Written and directed by Rob Zombie based on the 1978 film written by John Carpenter and Debra Hill
MGM/Dimension, 2007

In the original Halloween, an opening tracking shot taken from the perspective of an unknown killer just outside a house follows a girl and her boyfriend as they prepare for an extremely quick lovemaking session. Once the boyfriend leaves, the killer walks up the stairs and murders the girl. We know his name is Michael after the screaming, but the shock is that once the camera pulls back, we find out it’s a little boy. He killed his sister.

And what’s scary is that the little boy looks like a normal, healthy kid, and the expression on his face reads that he doesn’t even know what he’s done. And 15 years later we find out he’s broken out of an insane asylum and he’s returning to his hometown of Haddonfield to kill people again. What for? We never really know…until Halloween II. Standing on its own, the original Halloween is particularly effective in making us scared of what we don’t know.

So, it shouldn’t come as a surprise that writer/director Rob Zombie decides that perhaps the original Halloween was a bit too “wussified” and didn’t explain enough. Shot with his usual love of close-ups no matter what the situation, the Myers family becomes Rob Zombie’s usual band of extreme rednecks: the mom Deborah (Shari Moon Zombie) is a white trash stripper; the stepdad, Ronnie White (William Forsythe), is a lecherous, verbally abusive asshole; Judith (Hanna Hall), the sister, wears over-revealing clothing to the dinner table, spurring the stepdad to inappropriately comment any chance he gets; there’s the baby we know will one day be Laurie Strode; and then Michael (Daeg Faerch) himself, a long blond-haired kid who gets pushed around at home and at school, likes to torture animals, and is quickly approaching the edge.

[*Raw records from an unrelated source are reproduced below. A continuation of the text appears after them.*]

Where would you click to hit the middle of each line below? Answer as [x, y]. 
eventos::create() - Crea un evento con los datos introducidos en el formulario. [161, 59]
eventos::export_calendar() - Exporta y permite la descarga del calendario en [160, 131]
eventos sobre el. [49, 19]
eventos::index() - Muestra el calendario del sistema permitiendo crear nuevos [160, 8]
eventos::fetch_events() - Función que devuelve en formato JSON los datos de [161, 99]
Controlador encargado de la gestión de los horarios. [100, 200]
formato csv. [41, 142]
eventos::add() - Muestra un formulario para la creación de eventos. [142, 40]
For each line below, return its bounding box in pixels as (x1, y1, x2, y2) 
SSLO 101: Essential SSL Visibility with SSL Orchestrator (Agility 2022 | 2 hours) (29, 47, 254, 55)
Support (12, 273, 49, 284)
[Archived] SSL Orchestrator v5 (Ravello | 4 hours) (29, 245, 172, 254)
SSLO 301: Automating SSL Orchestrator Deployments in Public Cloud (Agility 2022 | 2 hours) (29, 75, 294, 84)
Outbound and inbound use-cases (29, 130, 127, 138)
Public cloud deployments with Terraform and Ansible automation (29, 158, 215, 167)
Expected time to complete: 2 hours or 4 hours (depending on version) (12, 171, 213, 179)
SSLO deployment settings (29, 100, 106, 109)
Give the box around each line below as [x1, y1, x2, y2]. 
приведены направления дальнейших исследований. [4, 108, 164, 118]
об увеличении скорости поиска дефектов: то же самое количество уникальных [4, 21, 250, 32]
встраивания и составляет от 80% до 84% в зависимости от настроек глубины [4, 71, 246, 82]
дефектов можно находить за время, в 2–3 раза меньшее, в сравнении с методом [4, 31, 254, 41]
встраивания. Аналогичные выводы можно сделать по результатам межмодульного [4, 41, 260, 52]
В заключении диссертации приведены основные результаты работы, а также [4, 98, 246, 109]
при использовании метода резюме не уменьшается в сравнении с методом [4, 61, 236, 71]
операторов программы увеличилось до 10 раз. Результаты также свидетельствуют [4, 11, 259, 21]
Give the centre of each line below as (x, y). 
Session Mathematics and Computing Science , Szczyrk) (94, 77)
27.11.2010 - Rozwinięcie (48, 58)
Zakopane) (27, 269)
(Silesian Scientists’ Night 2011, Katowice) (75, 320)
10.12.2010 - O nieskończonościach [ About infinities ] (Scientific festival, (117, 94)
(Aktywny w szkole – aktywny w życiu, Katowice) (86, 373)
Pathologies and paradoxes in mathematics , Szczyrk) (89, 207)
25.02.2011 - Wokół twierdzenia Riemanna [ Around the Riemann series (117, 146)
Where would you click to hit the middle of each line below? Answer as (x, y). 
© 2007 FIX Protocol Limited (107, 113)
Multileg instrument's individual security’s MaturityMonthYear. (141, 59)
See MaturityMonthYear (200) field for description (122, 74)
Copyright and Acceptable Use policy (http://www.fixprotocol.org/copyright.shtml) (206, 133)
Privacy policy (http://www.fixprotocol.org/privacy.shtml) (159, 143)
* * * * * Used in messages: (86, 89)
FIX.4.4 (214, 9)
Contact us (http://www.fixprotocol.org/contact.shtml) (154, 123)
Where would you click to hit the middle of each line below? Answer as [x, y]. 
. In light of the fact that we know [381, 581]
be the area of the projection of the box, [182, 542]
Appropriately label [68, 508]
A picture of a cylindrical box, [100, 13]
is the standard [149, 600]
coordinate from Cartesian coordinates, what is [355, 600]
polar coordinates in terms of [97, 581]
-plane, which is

After an incident at school, Dr. Sam Loomis (Malcolm McDowell) pays a visit, warning that Michael’s animal torture could lead to more serious things (heh; I just realized…Michael and animal torture…Michael Vick?), and just as he says this, Michael has escaped school and is beating the life out of the school bully. Halloween night, with stepdad asleep, sis screwing her hippie boyfriend, mom stripping for cash, Michael commits several acts of murder, with only mom and baby sis left. We then get Michael at the insane asylum, as Loomis tries to figure out his mind. Michael doesn’t even seem to remember the incident and appears ready to go back to normal life, until he finds a way to kill again and is locked up.

And this time, we see his escape from the insane asylum fifteen years later (now played by Tyler Mane). Then it focuses more on the story of Laurie Strode (Scout Taylor-Compton) and her friends Lynda (Kristina Klebe) and Annie (Danielle Harris, a major player as the 10-year-old niece of Michael Myers in 1988’s Halloween 4 and 1989’s 5; it’s between erotic and strange to see this girl do a nude scene). And the movie arrives to the point where the original started. You just have to wait about 45 minutes.

And Zombie screws this up, too. Myers goes in for the kill pretty quickly, there’s absolutely no suspense to it. Yeah, he’s still looking into windows from the outside of the house and that’s kind of creepy, but absolutely in no way is this executed with the panache of John Carpenter. Carpenter’s score is alive and well in this one, but it seems certain themes are used in the wrong places. It all just feels so wrong. And when Michael finally stalks down Laurie Strode, the film tells you exactly why. Historians of Halloween will know why, but again I say, isn’t it better off not knowing anything?

Zombie went out to try to make Michael Myers a badass again, which he succeeded in doing. But it’s no different from any other terrible slasher film you will ever see. Suspense has been completely drained out of Hollywood. They will spend an hour talking about the reasons why someone kills instead of using that time to heighten your senses. Hey, you know, I guess I could have just said this movie sucks.

A remake of Halloween (1978)

Follows: Halloween: Resurrection (review by Sam Loomis)


Comment from Jonathan
Time: August 31, 2007, 12:43 pm

It’s interesting because let’s say the original wasn’t such a box office smash, or for whatever reason they decided not to do sequels. Then, we would never even have the sister angle. Most people forget that this wasn’t mentioned in the first one unless you count the new scenes they shot to make the running time fit a telvision time frame when it aired on ABC after the second one had been released. One of the scenes involves Loomis going into Michael’s room at Smiths Grove which he has ransacked and written the word “SISTER” in blood on the wall.

And as you say, the first one seen from the perspective of no sequels bares down to this evil force just fucking going around and killing whomever he feels like. And you don’t know why which makes it even scarier to me. So, with Zombie humanizing the character, I can’t imagine it’s nearly as effective. He’s also cutting the original film down to what, about 45 minutes. Won’t get to see this till after the holiday weekend, but I might post my opinions on L&N; however, I have a feeling my opinion is not going to differ much from yours.